The Black Windmill est un film d'espionnage efficace et dont l'ancrage anglais en fait la singularité dans le contexte du Watergate. Plutôt qu'un contexte paranoïaque et nébuleux attendu dans la lignée du versant américain du genre comme A cause d'un assassinat (1974), le scénario (adapté du roman Seven Days to a Killing de Clive Egleton), le film joue sur les failles bien humaines tisser son drame. Lorsque le fils du Major Tarrant (Michael Caine) est kidnappé, c'est tout l'équilibre ténu du MI6 qui est mis à mal. Pas de mystère sur l'identité des kidnappeurs connue d'emblée, leurs exigences et connaissances des procédés du MI6 laissant entendre que la menace est avant tout intérieure.

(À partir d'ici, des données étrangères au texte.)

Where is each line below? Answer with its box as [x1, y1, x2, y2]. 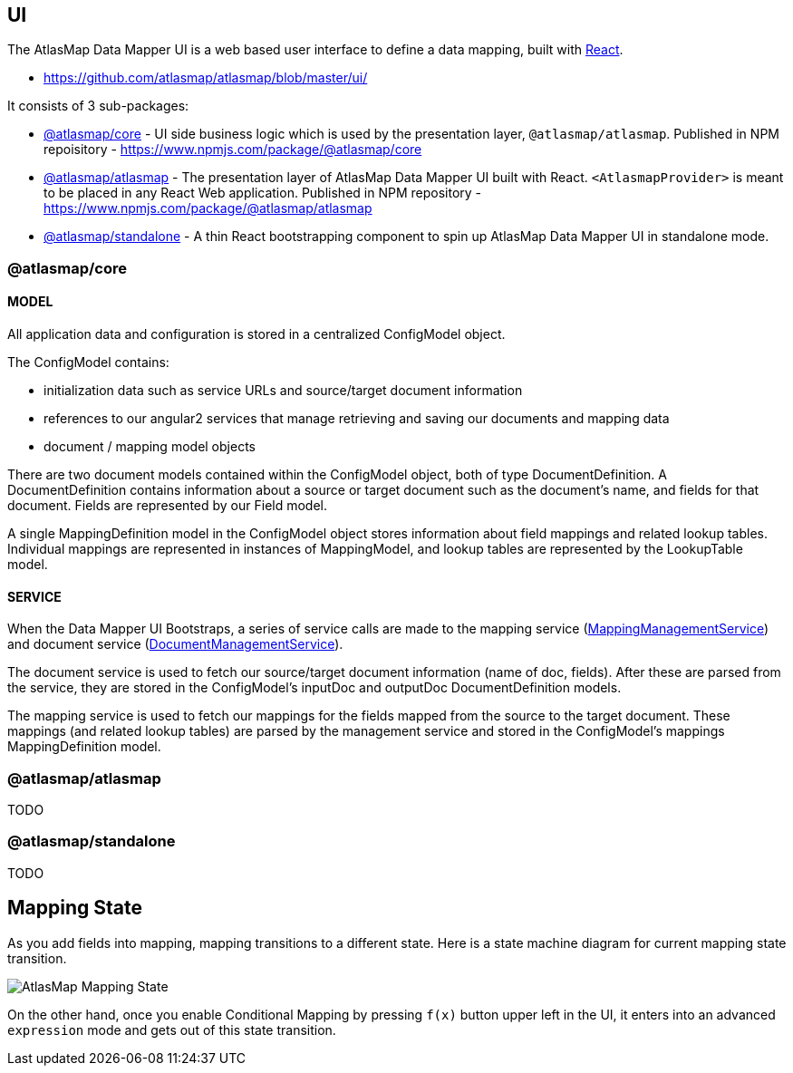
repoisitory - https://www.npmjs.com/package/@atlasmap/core [44, 141, 422, 158]
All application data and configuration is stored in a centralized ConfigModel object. [7, 326, 506, 343]
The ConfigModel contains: [7, 354, 169, 371]
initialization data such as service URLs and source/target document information [44, 382, 523, 399]
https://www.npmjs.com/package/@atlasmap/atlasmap [44, 200, 372, 217]
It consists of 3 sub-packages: [7, 98, 189, 114]
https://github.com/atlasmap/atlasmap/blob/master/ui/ [44, 70, 368, 86]
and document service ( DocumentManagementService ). [7, 636, 343, 652]

 Les services secrets nous apparaissent comme éloignés des réalités (le directeur adepte des mondanités joués par Joseph O'Conor) ou suspicieux au point d'en être déshumanisé (remarquable Donald Pleasence). Dans ce contexte, Tarrant aborde les évènements avec un sang-froid stupéfiant semble dans la lignée de ces attitudes détachées (où il est d'ailleurs sous-entendus qu'elles ont mis à mal son mariage) mais peu à peu Don Siegel individualise Michael Caine en tant comme d'action, en professionnel et père plus impliqué. Et même si cela reste un non-dit on ressent ce côté lads en opposition de la hiérarchie embourgeoisée qui court souvent dans les rôles anglais de Caine.

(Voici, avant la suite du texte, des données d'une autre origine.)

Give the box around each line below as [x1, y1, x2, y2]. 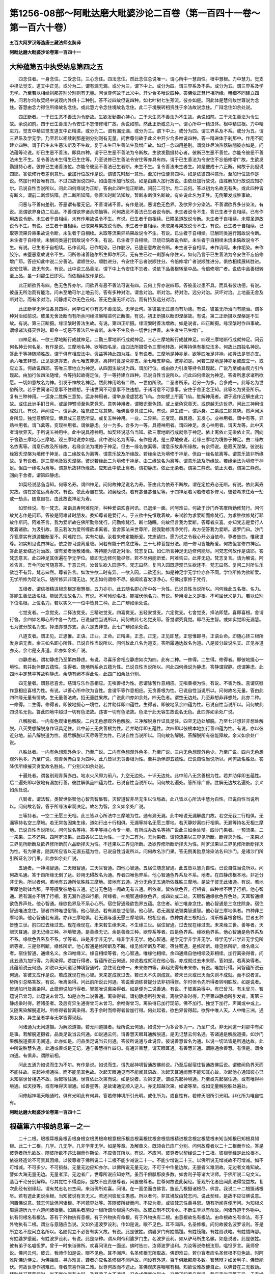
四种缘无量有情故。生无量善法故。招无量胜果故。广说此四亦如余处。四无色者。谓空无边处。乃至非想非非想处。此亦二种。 [9, 695, 264, 701]
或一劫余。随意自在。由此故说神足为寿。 [9, 495, 94, 501]
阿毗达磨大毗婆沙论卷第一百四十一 [9, 49, 81, 55]
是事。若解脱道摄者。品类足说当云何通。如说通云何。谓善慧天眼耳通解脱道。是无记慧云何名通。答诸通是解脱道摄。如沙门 [9, 1031, 264, 1037]
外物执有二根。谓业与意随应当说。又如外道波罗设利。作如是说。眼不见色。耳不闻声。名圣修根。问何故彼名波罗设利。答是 [9, 1221, 264, 1228]
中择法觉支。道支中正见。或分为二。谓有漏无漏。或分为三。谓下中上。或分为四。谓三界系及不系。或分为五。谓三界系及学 [9, 83, 264, 89]
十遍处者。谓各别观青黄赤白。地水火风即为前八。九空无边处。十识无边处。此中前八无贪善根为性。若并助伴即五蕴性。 [18, 772, 264, 778]
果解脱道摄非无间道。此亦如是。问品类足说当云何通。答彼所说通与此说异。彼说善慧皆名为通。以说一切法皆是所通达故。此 [9, 1038, 264, 1044]
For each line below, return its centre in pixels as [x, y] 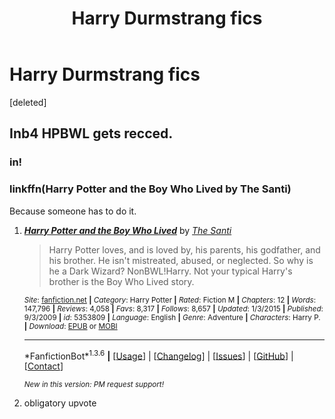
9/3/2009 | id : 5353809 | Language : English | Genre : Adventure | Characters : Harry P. [172, 317]
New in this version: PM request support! [94, 385]
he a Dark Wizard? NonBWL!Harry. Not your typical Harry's [170, 271]
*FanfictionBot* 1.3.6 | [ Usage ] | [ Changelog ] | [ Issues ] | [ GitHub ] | [158, 355]
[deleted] [28, 102]
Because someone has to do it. [73, 211]
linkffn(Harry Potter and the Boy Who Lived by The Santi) [150, 189]
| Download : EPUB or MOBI [70, 326]

Cela joue donc sur le ton du film, dénué d'envolées dramatiques appuyées et dont chaque scène vise scruter cet environnement froid et manipulateur. Cela commence par le duo de méchants remarquablement incarné par John Vernon et Delphine Seyrig. Chacune de leurs actions s'avère précise et sans passion (ce qui permet de vite évacuer quelconque motivation politique), parfait reflet de leur antagoniste du MI6 et seul le personnage de Michael Caine (et dans un registre plus inactif son épouse jouée par Janet Suzman) amène progressivement tension au récit. La mise en scène de Don Siegel joue ainsi de cette alternance de relâchement et d'intensité, les moments de suspense n'en étant que plus efficace (et porté par un score groovy de Roy Budd). On pense à la poursuite dans le métro et surtout tout le passage parisien entre accélération surprenante (l'évasion routière nocturne filmée au cordeau) et vraie partie d'échec stratégique.

Siegel filme l'ensemble avec la nervosité qu'on lui connaît et seules quelques petites facilités du script pourront faire tiquer, notamment le retour un peu trop facile de Caine en Angleterre. Cette approche sied à merveille au film, le côté british apportant un vernis trompeur (maison aristocratique, cottage et pause thé en toute circonstance) tout en se montrant plus quelconque dans son environnement et ces enjeux (le pourquoi du comment sera très trivial), loin du vertige d'un Ipcress, danger immédiat (1965) par exemple. Le final aussi féroce (un sacré morceau entre John Vernon et Michael Caine dans un moulin exigu) qu'expéditif se montre ainsi à l'image de ce suspense bien mené, sans être non plus un sommet de Siegel.